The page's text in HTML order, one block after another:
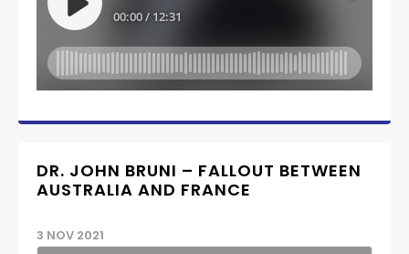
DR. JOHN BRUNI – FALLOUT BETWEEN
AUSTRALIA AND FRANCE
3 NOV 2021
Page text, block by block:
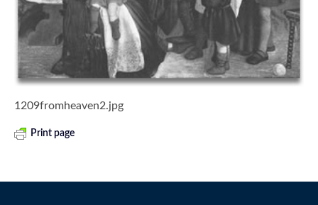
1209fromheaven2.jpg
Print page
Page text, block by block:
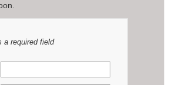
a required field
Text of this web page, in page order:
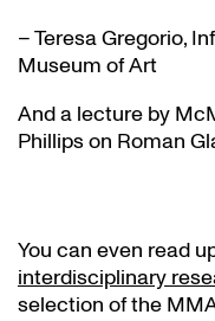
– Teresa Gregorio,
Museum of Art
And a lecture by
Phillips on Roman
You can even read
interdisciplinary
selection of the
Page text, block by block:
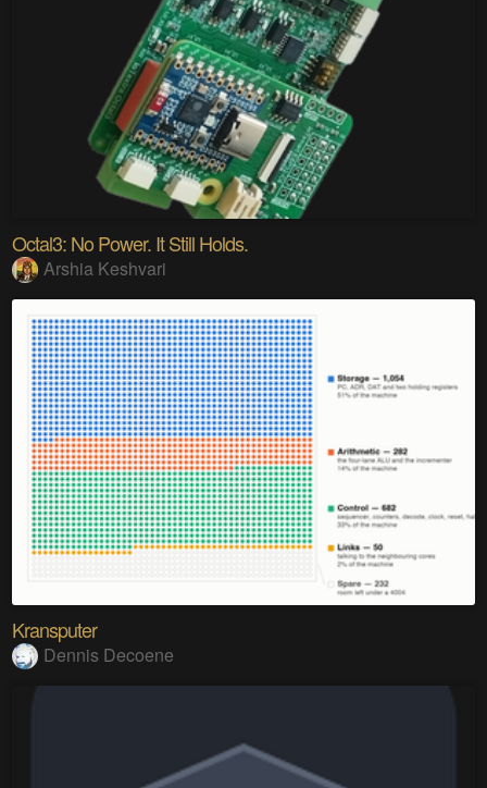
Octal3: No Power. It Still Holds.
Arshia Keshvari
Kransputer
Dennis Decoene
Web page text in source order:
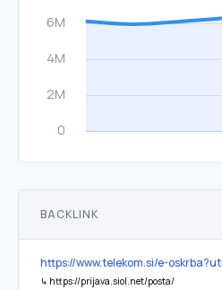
=-=-=
### What you have to do
Only the pictures are to be dropped; the rest of the material above must be duplicated exactly.

### Written answer
The page's text in HTML order, one block after another:
DR. JOHN BRUNI – FALLOUT BETWEEN
AUSTRALIA AND FRANCE
3 NOV 2021
Page text, block by block:
1209fromheaven2.jpg
Print page
Page text, block by block:
a required field
Text of this web page, in page order:
– Teresa Gregorio,
Museum of Art
And a lecture by
Phillips on Roman
You can even read
interdisciplinary
selection of the
Page text, block by block:
Octal3: No Power. It Still Holds.
Arshia Keshvari
Kransputer
Dennis Decoene
Web page text in source order:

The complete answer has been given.